Sitios de energía y geomancia

0104 Castro de Viladonga - Lugo

Descubre la fascinante historia del Castro de Viladonga, un poblado fortificado ubicado en Lugo que ha sido testigo de la vida humana desde la época romana, abarcando desde el siglo II a.C. hasta el V d.C. Este sitio arqueológico no solo es un testimonio del ingenio constructivo de sus habitantes, sino que también se erige como un lugar ideal para la práctica de la radiestesia. Los asentamientos como el de Viladonga se construían estratégicamente sobre nudos de energía telúrica, lo que favorecía la salud y el bienestar espiritual de la comunidad. Además, la existencia de estructuras que algunos investigadores sugieren podrían haber sido utilizadas para ceremonias añade un aire de misterio y reverencia a este lugar. Visitar el Castro de Viladonga es sumergirse en un viaje a través del tiempo, donde la historia, la espiritualidad y la naturaleza se entrelazan en un entorno único que invita a la reflexión y la conexión con energías ancestrales.

Ruta hacia el Castro de Viladonga (La Fortaleza del Horizonte Lucense)

El castro se asienta sobre una colina que domina la llanura de la Terra Chá, un emplazamiento estratégico que permitía controlar las vías de comunicación hacia la capital, Lucus Augusti (Lugo).

  • Desde Lugo capital: Es una ruta corta y directa. Toma la carretera N-640 en dirección a Meira/Ribadeo. Tras recorrer unos 23 kilómetros, verás perfectamente señalizado el desvío hacia el castro a mano izquierda.
  • Desde la Autovía del Cantábrico (A-8): Si vienes por la costa, toma la salida hacia la A-64 en dirección a Meira y luego continúa por la N-640 hacia Lugo hasta encontrar las indicaciones de Viladonga.
  • Desde Santiago de Compostela: Toma la A-54 hacia Lugo y, una vez allí, enlaza con la N-640.

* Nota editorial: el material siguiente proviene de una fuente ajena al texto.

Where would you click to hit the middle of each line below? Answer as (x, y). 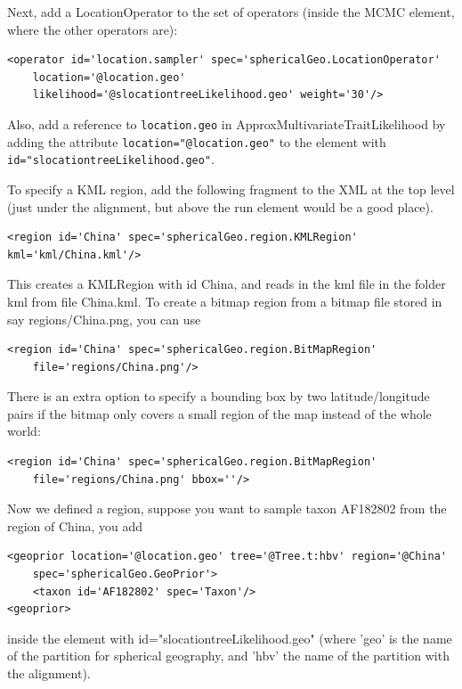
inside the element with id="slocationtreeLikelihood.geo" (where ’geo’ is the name (230, 638)
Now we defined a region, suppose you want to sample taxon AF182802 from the (227, 509)
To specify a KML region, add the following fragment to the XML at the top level (231, 189)
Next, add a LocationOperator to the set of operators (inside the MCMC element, (231, 12)
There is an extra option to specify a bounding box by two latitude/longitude (219, 396)
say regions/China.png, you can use (104, 319)
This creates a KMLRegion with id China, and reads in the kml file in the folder (227, 284)
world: (24, 431)
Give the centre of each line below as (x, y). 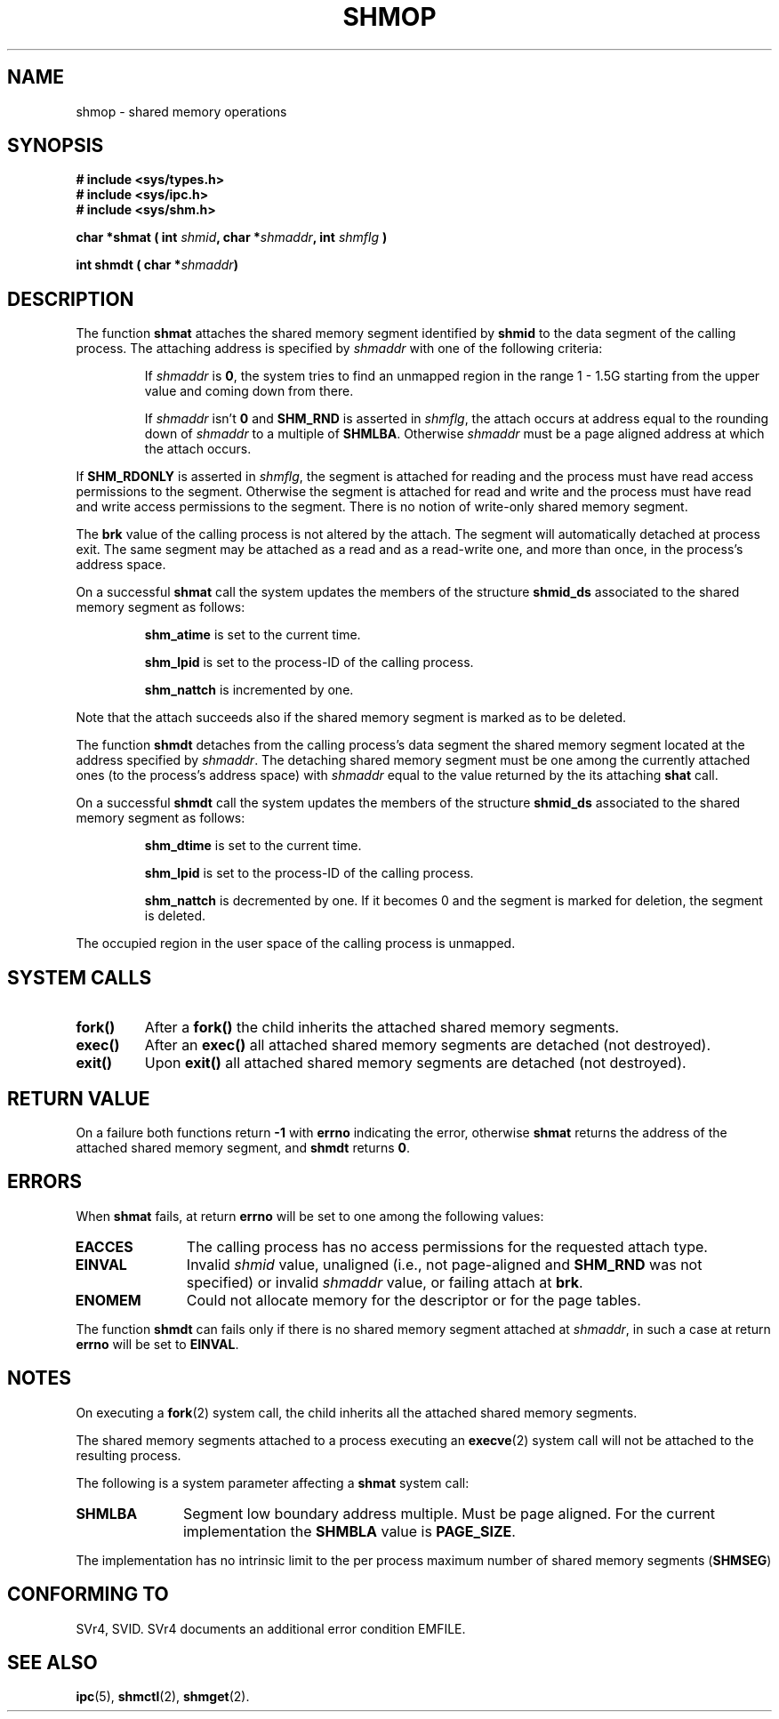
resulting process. (128, 1455)
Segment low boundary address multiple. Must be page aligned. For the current (449, 1513)
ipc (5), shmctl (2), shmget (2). (163, 1697)
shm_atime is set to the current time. (253, 635)
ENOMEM (108, 1300)
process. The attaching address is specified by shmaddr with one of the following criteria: (339, 349)
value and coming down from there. (249, 391)
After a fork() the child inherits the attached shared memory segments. (382, 1028)
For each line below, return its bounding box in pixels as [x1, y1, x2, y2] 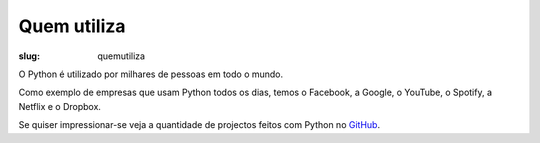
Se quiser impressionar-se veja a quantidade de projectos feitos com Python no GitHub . [18, 119, 380, 131]
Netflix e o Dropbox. [18, 100, 102, 112]
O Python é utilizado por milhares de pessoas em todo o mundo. [18, 68, 284, 80]
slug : [18, 50, 40, 62]
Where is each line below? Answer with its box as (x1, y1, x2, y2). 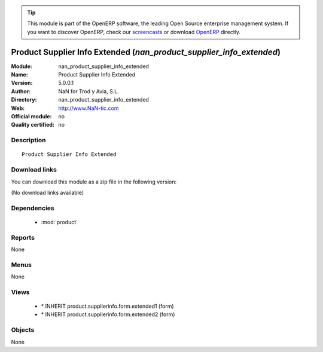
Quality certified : (11, 121, 55, 128)
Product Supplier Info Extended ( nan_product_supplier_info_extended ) (11, 47, 281, 57)
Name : (11, 71, 28, 78)
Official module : (11, 113, 52, 120)
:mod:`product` (41, 218, 78, 225)
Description (11, 136, 46, 145)
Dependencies (11, 204, 55, 212)
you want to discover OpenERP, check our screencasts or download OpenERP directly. (27, 28, 241, 35)
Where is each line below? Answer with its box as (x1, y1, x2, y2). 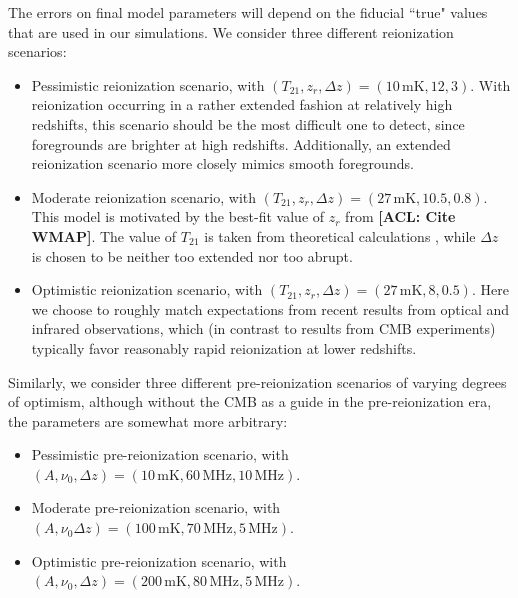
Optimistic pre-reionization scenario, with (31, 550, 287, 571)
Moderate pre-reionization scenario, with (31, 497, 281, 518)
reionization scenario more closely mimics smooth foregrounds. (31, 153, 414, 174)
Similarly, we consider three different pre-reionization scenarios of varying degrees (8, 371, 507, 392)
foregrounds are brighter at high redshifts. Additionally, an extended (31, 133, 451, 154)
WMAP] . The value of (31, 225, 177, 246)
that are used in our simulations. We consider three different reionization (8, 21, 454, 42)
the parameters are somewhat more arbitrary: (8, 410, 288, 431)
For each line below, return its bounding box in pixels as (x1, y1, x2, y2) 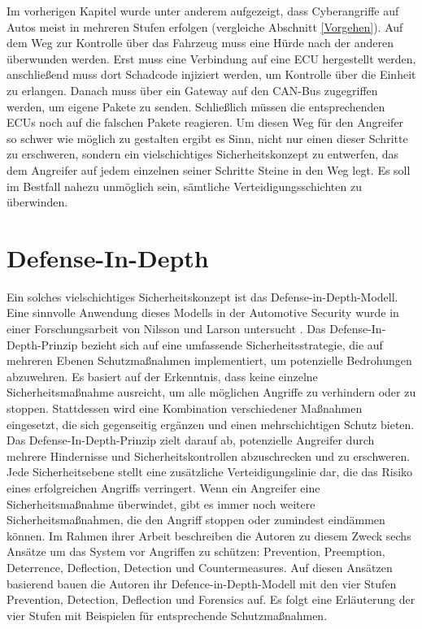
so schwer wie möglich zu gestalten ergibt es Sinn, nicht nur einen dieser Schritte (7, 129, 408, 146)
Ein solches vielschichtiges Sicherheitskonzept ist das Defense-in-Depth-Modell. (7, 288, 398, 305)
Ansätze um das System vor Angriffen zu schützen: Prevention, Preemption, (7, 543, 385, 560)
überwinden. (7, 193, 68, 210)
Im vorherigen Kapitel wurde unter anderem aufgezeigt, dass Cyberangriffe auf (7, 2, 399, 19)
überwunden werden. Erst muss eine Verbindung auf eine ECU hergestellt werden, (7, 50, 416, 67)
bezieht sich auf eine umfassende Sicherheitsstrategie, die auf (80, 336, 383, 353)
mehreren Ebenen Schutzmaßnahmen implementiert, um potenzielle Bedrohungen (7, 352, 412, 369)
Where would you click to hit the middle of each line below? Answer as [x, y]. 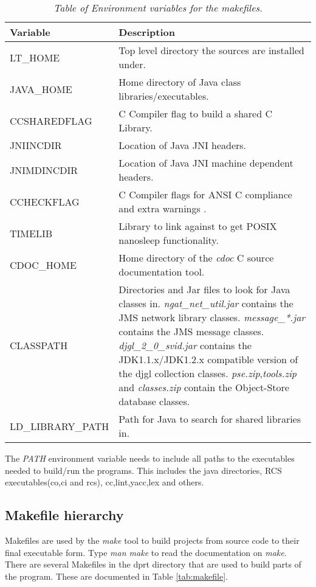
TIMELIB [31, 233]
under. [132, 64]
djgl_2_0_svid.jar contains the [185, 345]
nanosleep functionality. [169, 240]
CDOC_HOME [43, 265]
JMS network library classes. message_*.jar [212, 317]
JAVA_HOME [41, 89]
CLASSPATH [39, 345]
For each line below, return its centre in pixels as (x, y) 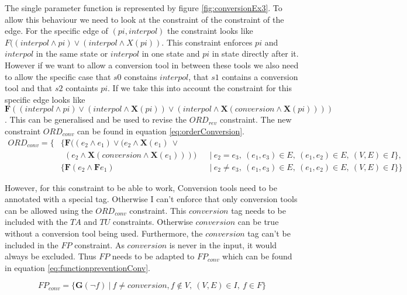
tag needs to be (258, 210)
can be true (258, 222)
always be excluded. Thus (51, 256)
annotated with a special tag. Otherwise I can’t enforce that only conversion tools (151, 199)
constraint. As (99, 244)
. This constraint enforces (207, 42)
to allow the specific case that (58, 76)
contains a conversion (260, 76)
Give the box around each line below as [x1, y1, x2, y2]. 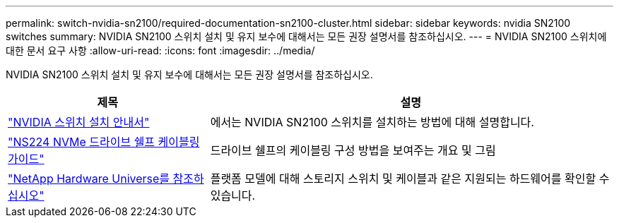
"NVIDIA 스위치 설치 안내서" [8, 115, 150, 129]
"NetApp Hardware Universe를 [8, 171, 170, 186]
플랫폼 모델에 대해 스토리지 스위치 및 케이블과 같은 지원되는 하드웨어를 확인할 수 [210, 171, 610, 186]
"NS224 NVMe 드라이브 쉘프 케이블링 [8, 135, 200, 149]
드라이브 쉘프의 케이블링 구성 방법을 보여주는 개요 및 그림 [210, 143, 496, 157]
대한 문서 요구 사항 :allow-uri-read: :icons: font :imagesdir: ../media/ [6, 44, 315, 56]
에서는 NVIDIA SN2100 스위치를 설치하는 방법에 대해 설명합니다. [210, 115, 534, 129]
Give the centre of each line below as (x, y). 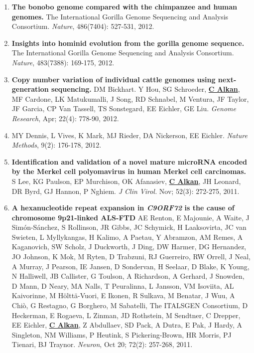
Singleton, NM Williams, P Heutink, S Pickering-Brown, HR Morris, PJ (122, 334)
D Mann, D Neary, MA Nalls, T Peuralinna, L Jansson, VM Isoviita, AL (123, 285)
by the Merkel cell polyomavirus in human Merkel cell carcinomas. (129, 171)
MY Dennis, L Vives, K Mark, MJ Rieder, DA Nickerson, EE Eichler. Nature (129, 135)
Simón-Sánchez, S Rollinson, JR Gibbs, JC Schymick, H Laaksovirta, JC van (129, 227)
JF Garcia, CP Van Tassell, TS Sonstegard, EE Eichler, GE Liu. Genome (124, 108)
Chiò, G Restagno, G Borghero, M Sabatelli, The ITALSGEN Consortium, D (130, 305)
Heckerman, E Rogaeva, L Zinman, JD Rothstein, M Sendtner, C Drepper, (126, 315)
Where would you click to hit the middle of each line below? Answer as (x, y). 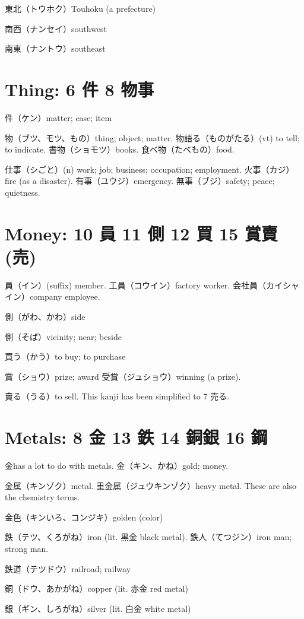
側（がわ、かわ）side (45, 316)
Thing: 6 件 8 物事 (80, 89)
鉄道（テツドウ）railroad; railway (68, 568)
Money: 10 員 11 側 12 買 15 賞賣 (141, 233)
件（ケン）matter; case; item (58, 117)
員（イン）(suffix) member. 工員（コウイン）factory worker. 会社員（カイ (144, 285)
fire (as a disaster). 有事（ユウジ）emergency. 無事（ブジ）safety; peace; (140, 181)
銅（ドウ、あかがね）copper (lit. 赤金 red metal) (96, 588)
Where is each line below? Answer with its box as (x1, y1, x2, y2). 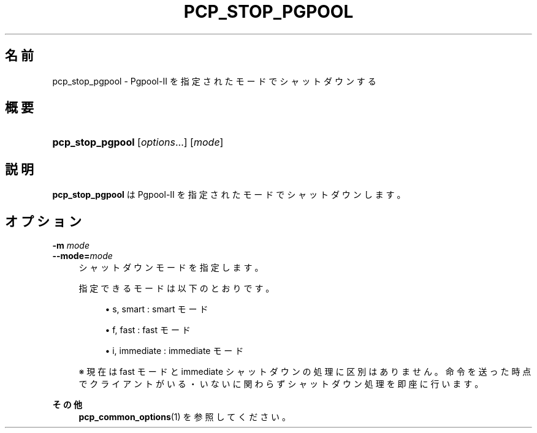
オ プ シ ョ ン (5, 213, 82, 229)
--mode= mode (52, 250, 113, 262)
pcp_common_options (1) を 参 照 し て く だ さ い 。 (78, 412, 291, 423)
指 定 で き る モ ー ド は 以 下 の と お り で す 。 (78, 283, 275, 294)
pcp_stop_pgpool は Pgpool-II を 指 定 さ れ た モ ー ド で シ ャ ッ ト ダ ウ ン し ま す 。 (52, 189, 406, 200)
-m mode (52, 240, 89, 251)
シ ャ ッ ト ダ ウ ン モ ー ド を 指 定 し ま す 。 (78, 262, 264, 273)
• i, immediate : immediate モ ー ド (105, 345, 244, 356)
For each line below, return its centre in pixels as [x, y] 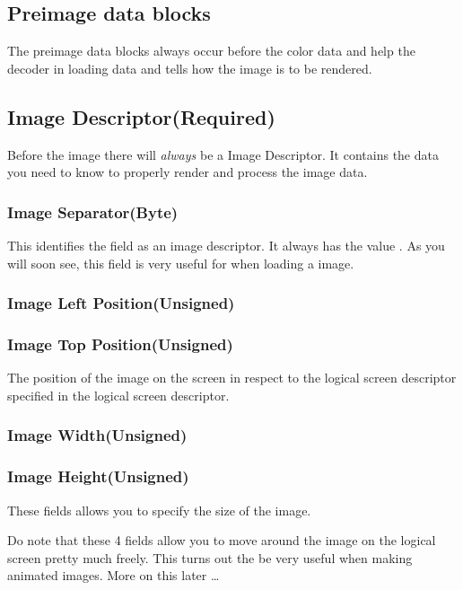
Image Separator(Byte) [93, 211]
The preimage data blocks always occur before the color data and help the [211, 51]
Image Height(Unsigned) [98, 476]
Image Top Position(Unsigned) [120, 343]
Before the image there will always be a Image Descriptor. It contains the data [223, 154]
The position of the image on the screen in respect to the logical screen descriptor [232, 378]
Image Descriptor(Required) [141, 116]
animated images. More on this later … [114, 575]
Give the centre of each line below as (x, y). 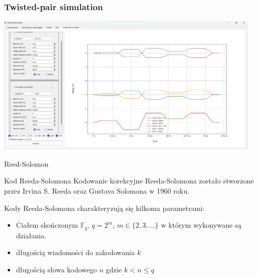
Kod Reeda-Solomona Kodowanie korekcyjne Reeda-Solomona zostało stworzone (129, 181)
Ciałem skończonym (47, 225)
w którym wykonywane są (201, 225)
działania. (31, 235)
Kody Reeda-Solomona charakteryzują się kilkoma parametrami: (104, 208)
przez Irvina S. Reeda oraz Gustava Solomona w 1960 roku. (97, 190)
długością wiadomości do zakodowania (75, 252)
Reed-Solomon (26, 163)
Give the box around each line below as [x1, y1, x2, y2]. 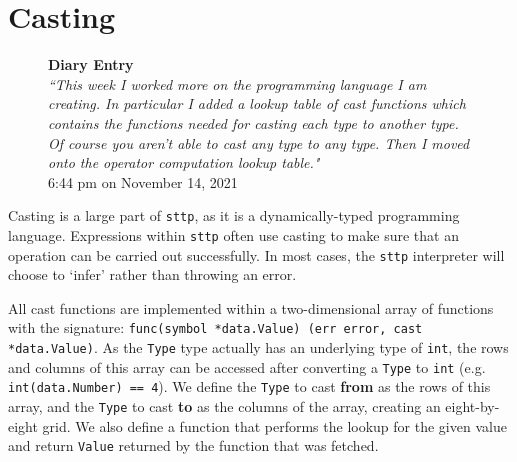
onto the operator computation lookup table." [48, 152, 320, 173]
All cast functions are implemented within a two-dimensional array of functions [8, 297, 494, 318]
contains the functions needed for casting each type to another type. [48, 112, 459, 133]
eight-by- [445, 396, 500, 417]
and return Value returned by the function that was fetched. [8, 435, 379, 456]
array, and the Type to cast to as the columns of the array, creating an [8, 396, 441, 417]
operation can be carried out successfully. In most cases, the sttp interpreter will [8, 244, 505, 265]
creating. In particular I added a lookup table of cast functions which [48, 93, 466, 114]
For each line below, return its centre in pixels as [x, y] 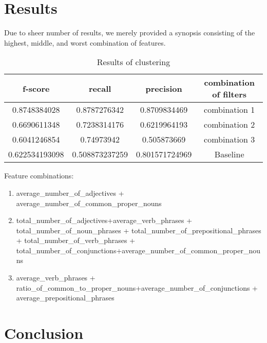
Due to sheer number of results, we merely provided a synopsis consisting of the [130, 33]
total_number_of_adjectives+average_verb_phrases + [104, 220]
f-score [36, 88]
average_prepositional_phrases [65, 298]
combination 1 [230, 110]
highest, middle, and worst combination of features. [85, 42]
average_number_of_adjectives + [70, 193]
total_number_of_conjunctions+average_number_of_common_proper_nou [138, 250]
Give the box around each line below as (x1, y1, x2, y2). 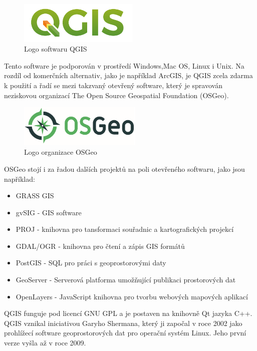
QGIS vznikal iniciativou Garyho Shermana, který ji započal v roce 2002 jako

Notas de ruta y murallas infinitas

  • El Aparcamiento: Al llegar al sitio arqueológico, encontrarás una amplia zona de aparcamiento gratuito justo al lado del Museo del Castro de Viladonga. Es un espacio cómodo que te permite dejar el coche a pie de los yacimientos.
  • El Sistema Defensivo: Antes de entrar en la «croa» (la parte alta o central), tómate un momento para observar las murallas y los fosos. Viladonga cuenta con varios anillos defensivos que impresionan por su altura. Caminar por la cresta de la muralla principal te da una perspectiva privilegiada de cómo estaba organizado el poblado.
  • La Croa y las Viviendas: En el recinto central verás una densidad de construcciones fascinante. A diferencia de los castros más antiguos, aquí las casas son más complejas, con patios y estructuras que denotan la influencia romana. Fíjate en los muros de mampostería de pizarra, típicos de esta zona de Lugo.
  • El Museo del Castro: Es una parada obligatoria y gratuita. En su interior se exponen las piezas halladas durante las excavaciones: desde joyas de oro y plata (torques) hasta monedas romanas, piezas de cerámica y aperos de labranza. Es el lugar perfecto para ponerle «cara» a los habitantes que vivieron entre estos muros hace 1.800 años.
  • Vistas de la Terra Chá: Desde lo alto del castro, la vista de la llanura lucense es infinita. En los días de bruma, el castro parece flotar sobre un mar blanco, dándole un aire de misterio que te transporta directamente a la antigüedad.
  • Logística de explorador: El acceso al castro es libre y gratuito. Es un sitio muy cómodo de visitar, con senderos bien marcados y paneles que explican cada zona.
  • Consejo de explorador: Ya que estás en la Terra Chá, aprovecha para degustar el famoso Queso de San Simón da Costa, con su característica forma de pera y su toque ahumado. Es el combustible ideal para seguir la ruta por las tierras del interior de Galicia.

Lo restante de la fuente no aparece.